▸ **Items listed in a dataset**
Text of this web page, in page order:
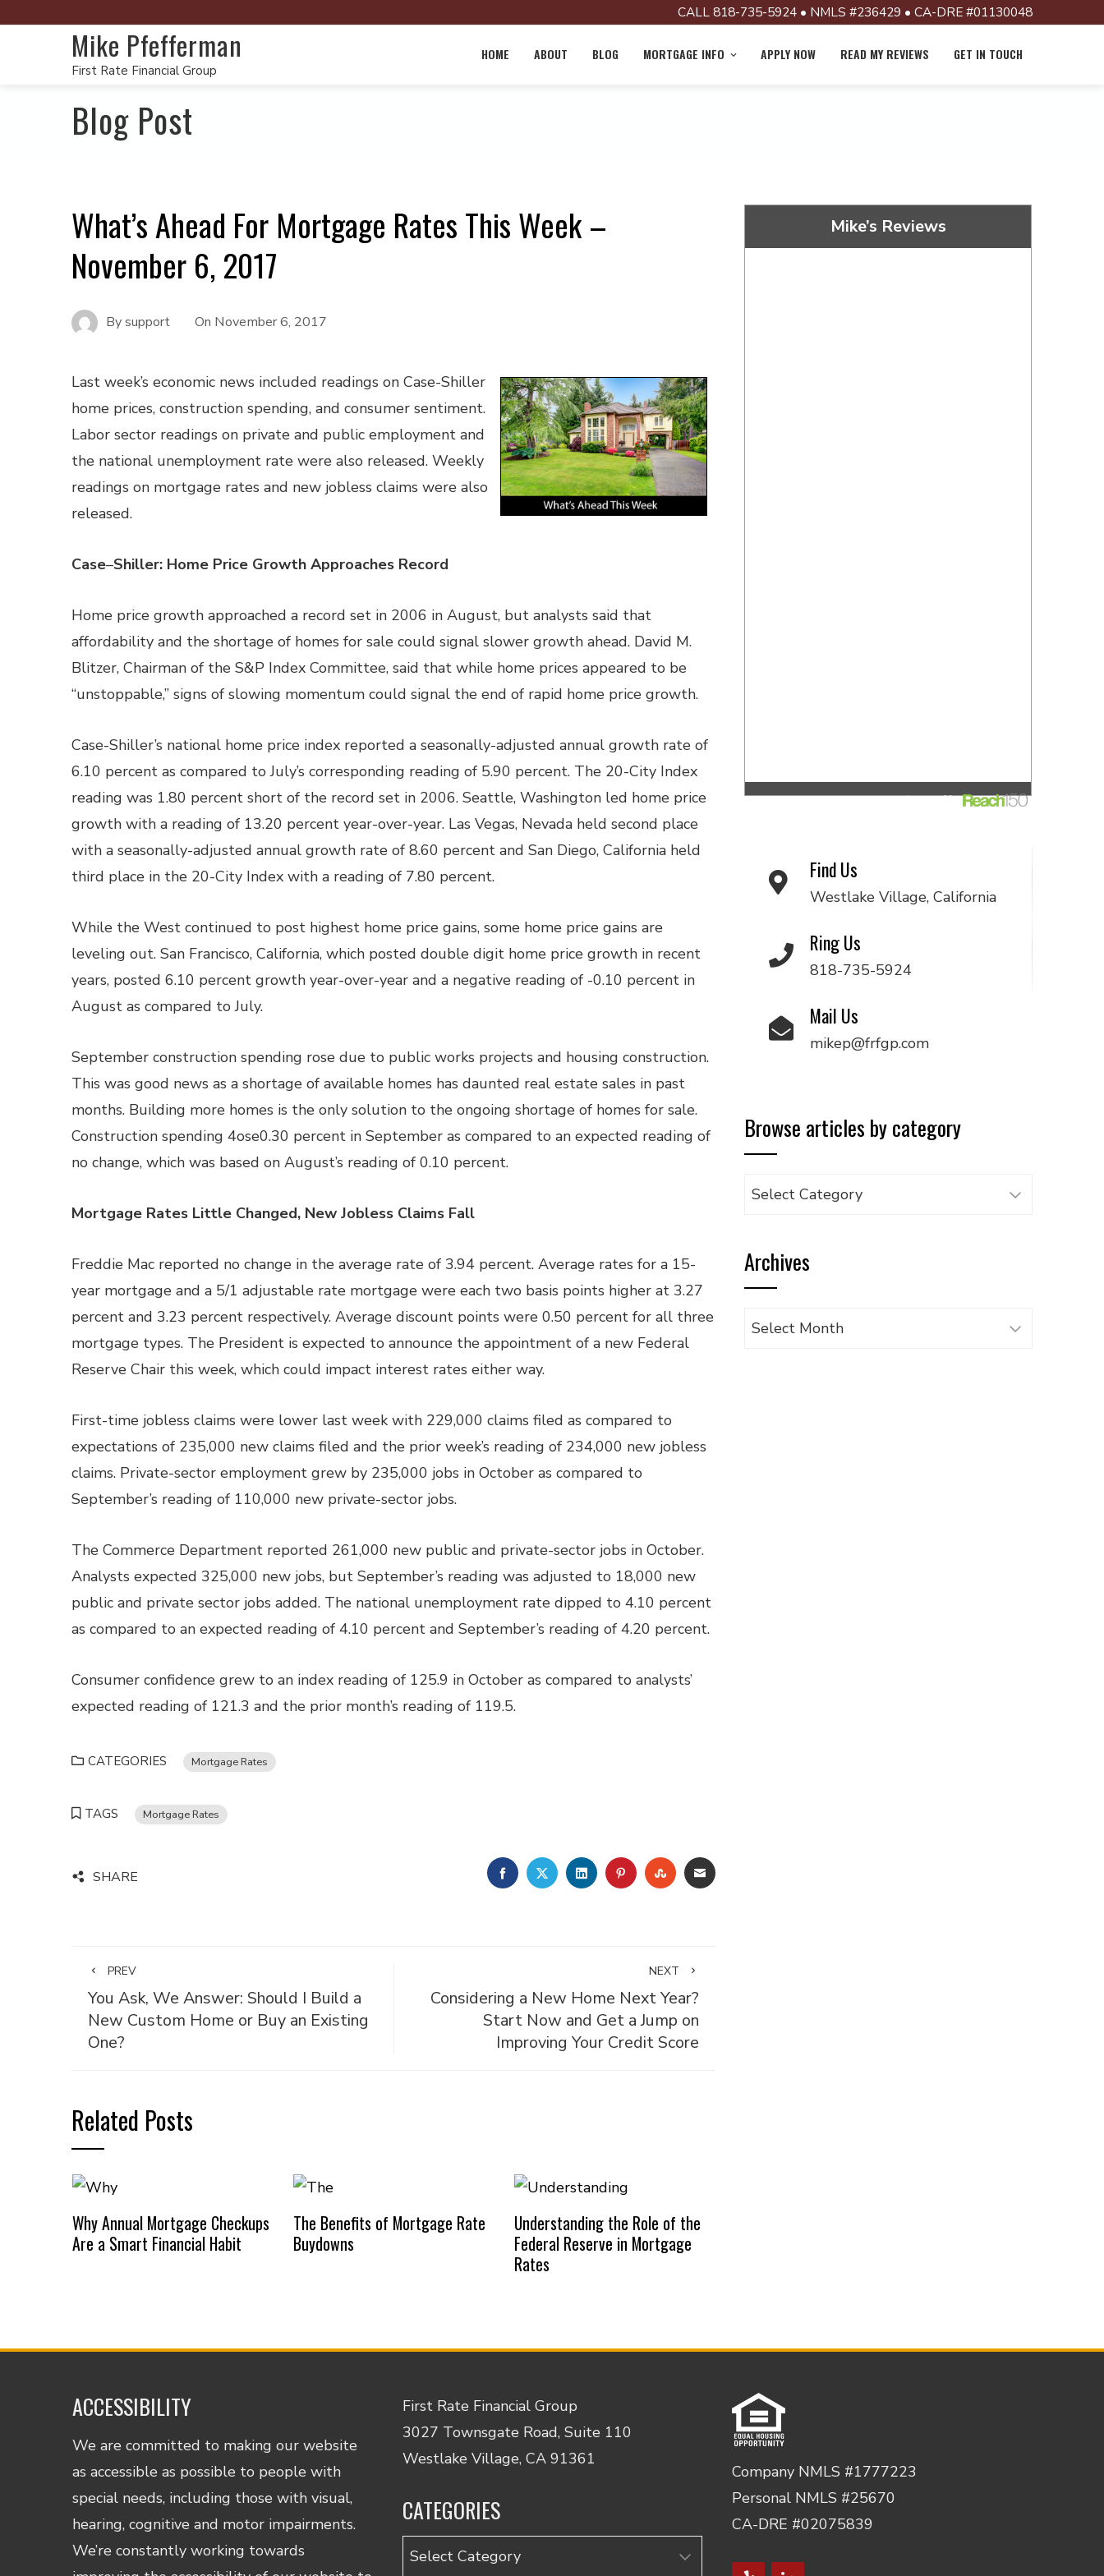
CALL 818-735-5924 • NMLS #236429 • CA-DRE #01130048
Mike Pfefferman
First Rate Financial Group
HOME ABOUT BLOG MORTGAGE INFO APPLY NOW READ MY REVIEWS GET IN TOUCH
Blog Post
What’s Ahead For Mortgage Rates This Week –
November 6, 2017
Bysupport On November 6, 2017
Last week’s economic news included readings on Case-Shiller
home prices, construction spending, and consumer sentiment.
Labor sector readings on private and public employment and
the national unemployment rate were also released. Weekly
readings on mortgage rates and new jobless claims were also
released.
Case–Shiller: Home Price Growth Approaches Record
Home price growth approached a record set in 2006 in August, but analysts said that
affordability and the shortage of homes for sale could signal slower growth ahead. David M.
Blitzer, Chairman of the S&P Index Committee, said that while home prices appeared to be
“unstoppable,” signs of slowing momentum could signal the end of rapid home price growth.
Case-Shiller’s national home price index reported a seasonally-adjusted annual growth rate of
6.10 percent as compared to July’s corresponding reading of 5.90 percent. The 20-City Index
reading was 1.80 percent short of the record set in 2006. Seattle, Washington led home price
growth with a reading of 13.20 percent year-over-year. Las Vegas, Nevada held second place
with a seasonally-adjusted annual growth rate of 8.60 percent and San Diego, California held
third place in the 20-City Index with a reading of 7.80 percent.
While the West continued to post highest home price gains, some home price gains are
leveling out. San Francisco, California, which posted double digit home price growth in recent
years, posted 6.10 percent growth year-over-year and a negative reading of -0.10 percent in
August as compared to July.
September construction spending rose due to public works projects and housing construction.
This was good news as a shortage of available homes has daunted real estate sales in past
months. Building more homes is the only solution to the ongoing shortage of homes for sale.
Construction spending 4ose0.30 percent in September as compared to an expected reading of
no change, which was based on August’s reading of 0.10 percent.
Mortgage Rates Little Changed, New Jobless Claims Fall
Freddie Mac reported no change in the average rate of 3.94 percent. Average rates for a 15-
year mortgage and a 5/1 adjustable rate mortgage were each two basis points higher at 3.27
percent and 3.23 percent respectively. Average discount points were 0.50 percent for all three
mortgage types. The President is expected to announce the appointment of a new Federal
Reserve Chair this week, which could impact interest rates either way.
First-time jobless claims were lower last week with 229,000 claims filed as compared to
expectations of 235,000 new claims filed and the prior week’s reading of 234,000 new jobless
claims. Private-sector employment grew by 235,000 jobs in October as compared to
September’s reading of 110,000 new private-sector jobs.
The Commerce Department reported 261,000 new public and private-sector jobs in October.
Analysts expected 325,000 new jobs, but September’s reading was adjusted to 18,000 new
public and private sector jobs added. The national unemployment rate dipped to 4.10 percent
as compared to an expected reading of 4.10 percent and September’s reading of 4.20 percent.
Consumer confidence grew to an index reading of 125.9 in October as compared to analysts’
expected reading of 121.3 and the prior month’s reading of 119.5.
CATEGORIES Mortgage Rates
TAGS Mortgage Rates
SHARE FACEBOOKTWITTERLINKEDINPINTEREST
STUMBLEUPON
EMAIL
PREV
You Ask, We Answer: Should I Build a
New Custom Home or Buy an Existing
One?
NEXT
Considering a New Home Next Year?
Start Now and Get a Jump on
Improving Your Credit Score
Related Posts
Why Annual Mortgage Checkups
Are a Smart Financial Habit
The Benefits of Mortgage Rate
Buydowns
Understanding the Role of the
Federal Reserve in Mortgage
Rates
Mike’s Reviews
Find Us
Westlake Village, California
Ring Us
818-735-5924
Mail Us
mikep@frfgp.com
Browse articles by category
Browse
category
Archives
Archives
ACCESSIBILITY
We are committed to making our website
as accessible as possible to people with
special needs, including those with visual,
hearing, cognitive and motor impairments.
We’re constantly working towards
First Rate Financial Group
3027 Townsgate Road, Suite 110
Westlake Village, CA 91361
CATEGORIES
Categories
Company NMLS #1777223
Personal NMLS #25670
CA-DRE #02075839

▸ **Activity**
Return only the lines between the one holding "August as compared to July." and the one holding "Mortgage Rates Little", inclusive, exactly as they appear above.

▸ **Solved exercise**
August as compared to July.
September construction spending rose due to public works projects and housing construction.
This was good news as a shortage of available homes has daunted real estate sales in past
months. Building more homes is the only solution to the ongoing shortage of homes for sale.
Construction spending 4ose0.30 percent in September as compared to an expected reading of
no change, which was based on August’s reading of 0.10 percent.
Mortgage Rates Little Changed, New Jobless Claims Fall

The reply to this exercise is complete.